Agios Nikolaos, Crete http://bit.ly/uNaFMW

On November 17, 2011, Agios Pharmaceuticals (Cambridge, MA), arguably the leader in cancer metabolism R&D, secured $78 million in an oversubscribed Series C financing.

The company intends to use the proceeds of this financing to advance its preclinical cancer metabolism therapeutics into the clinic, and to expand its R&D efforts into inborn errors of metabolism (IEMs). IEMs comprise a large class of inherited disorders of metabolism, most of which are defects in single genes that code for metabolic enzymes. These conditions have a high level of unmet medical need.

Investors participating in this round included Agios’ existing strategic partner Celgene, existing investors ARCH Venture Partners, Flagship Ventures and Third Rock Ventures, and several new, undisclosed investors, including three leading large public investment funds. In conjunction with the new financing, Perry Karsen, COO of Celgene, joined Agios’ Board of Directors.

Despite being only a preclinical-stage biotech company, and despite the tough early-stage biotech venture capital market, Agios has done very well in fundraising.  In April 2010, as discussed in a Biopharmconsortium Blog article, Agios secured a $130 million upfront payment in a strategic collaboration with Celgene. In October 2011, Celgene extended its collaboration with Agios from three to four years, including making an additional $20 million payment to Agios. According to a November 11, 2011 Fierce Biotech article, Agios has secured a total of over a quarter of a billion dollars in financing, beginning with its $33 million Series A round in July 2008.

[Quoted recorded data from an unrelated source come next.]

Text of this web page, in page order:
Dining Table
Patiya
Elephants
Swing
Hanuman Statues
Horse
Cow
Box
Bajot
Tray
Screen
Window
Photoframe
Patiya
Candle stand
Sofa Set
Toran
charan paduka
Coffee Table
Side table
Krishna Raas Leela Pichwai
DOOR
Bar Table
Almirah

Also according to Fierce Biotech, by bringing in public investors in its new financing round, Agios has taken a financing route that has enabled other biotechs to go public. For example, Ironwood Pharmaceuticals took this route. Agios’ CEO, David Schenkein, told Fierce Biotech that his management intends to build an independent company for the long term, including securing an investor base that could support a public offering.

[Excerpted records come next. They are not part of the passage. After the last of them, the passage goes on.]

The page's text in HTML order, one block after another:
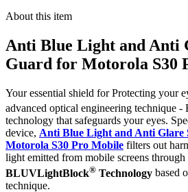
About this item
Anti Blue Light and Anti
Guard for Motorola S30
Your essential shield for Protecting your
advanced optical engineering technique
technology that safeguards your eyes.
device, Anti Blue Light and Anti Glare
Motorola S30 Pro Mobile filters out
light emitted from mobile screens through
BLUVLightBlock® Technology based
technique.
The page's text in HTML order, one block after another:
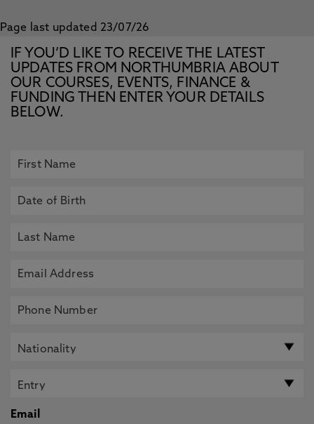
Page last updated 23/07/26
IF YOU’D LIKE TO RECEIVE THE LATEST
UPDATES FROM NORTHUMBRIA ABOUT
OUR COURSES, EVENTS, FINANCE &
FUNDING THEN ENTER YOUR DETAILS
BELOW.
Email
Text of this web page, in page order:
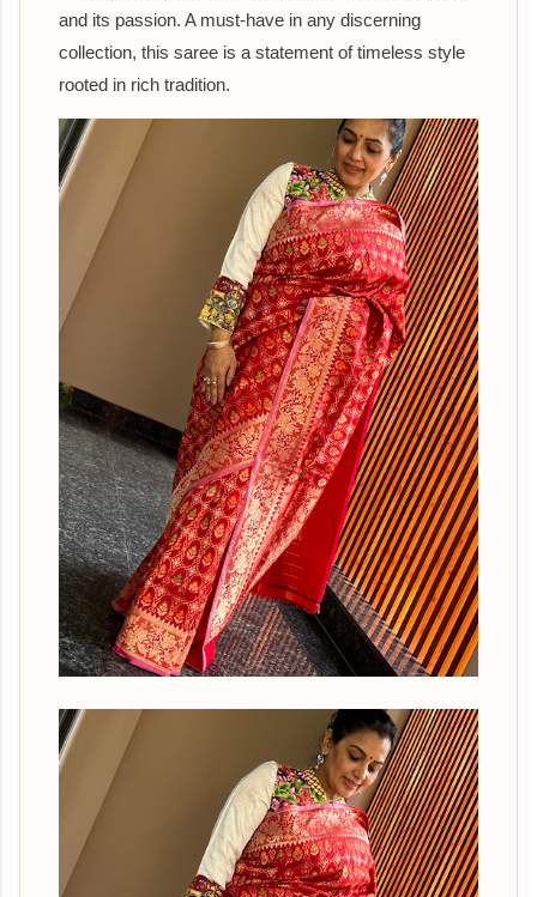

The Biopharmconsortium Blog has been following Agios since December 2009. See our December 31, 2009 and April 23, 2010 articles. Also see our December 22, 2010 article on the reemergence of intermediary metabolism as an important field of biology, which highlighted the role of Agios in developing applications of this field to oncology therapeutics.

Recent research at Agios

More recently, Agios researchers and academic collaborators led by Agios Scientific Advisory Board member David Sabatini M.D., Ph.D (Whitehead Institute and Massachusetts Institute of Technology, Cambridge MA) published a study in the 18 August 2011 issue of Nature. In this study, the researchers demonstrated that 70% of estrogen receptor (ER)-negative human breast cancers exhibit amplification and elevated expression of the gene for phosphoglycerate dehydrogenase (PHGDH). PHGDH catalyses the first step in the serine biosynthesis pathway, and breast cancer cells with high PHGDH expression have increased flux through this pathway. This in turn results in increased levels of α-ketoglutarate, which is a tricarboxylic acid (TCA) cycle intermediate. (The TCA cycle, the central pathway in intermediary metabolism, was illustrated in the figure at the top of our December 22, 2010 blog post).

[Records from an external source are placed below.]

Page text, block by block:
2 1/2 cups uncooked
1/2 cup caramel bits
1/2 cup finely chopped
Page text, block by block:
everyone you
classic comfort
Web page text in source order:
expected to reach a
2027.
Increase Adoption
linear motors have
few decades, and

Suppression of PHGDH [via RNA interference (RNAi)] in breast cancer cell lines with elevated PHGDH expression, but not in those without, causes a strong reduction in cell proliferation, a reduction in serine synthesis, and a reduction in levels of α-ketoglutarate. This result indicates that most ER-negative breast cancers are dependent on deregulation of the serine synthesis pathway, and that targeting this pathway may provide a novel therapeutic strategy for this subset of breast cancers.

In the September 2011 issue of Nature Genetics, Agios founder Lewis C. Cantley, Ph.D., and Agios advisor Matthew Vander Heiden, M.D., Ph.D., (Beth Israel Deaconess Medical Center/Harvard Medical School and MIT, respectively) published a report that provides further evidence that amplification of PHGDH and deregulated activity of the serine pathway are linked to the growth and survival of certain cancers, especially melanoma and subtypes of breast cancer. This study was carried out using a novel research method called metabolic flux analysis, which is an important component of Agios’s technology platform in cancer metabolism.

These studies provide additional validation for the field of cancer metabolism as a source of novel therapeutic strategies.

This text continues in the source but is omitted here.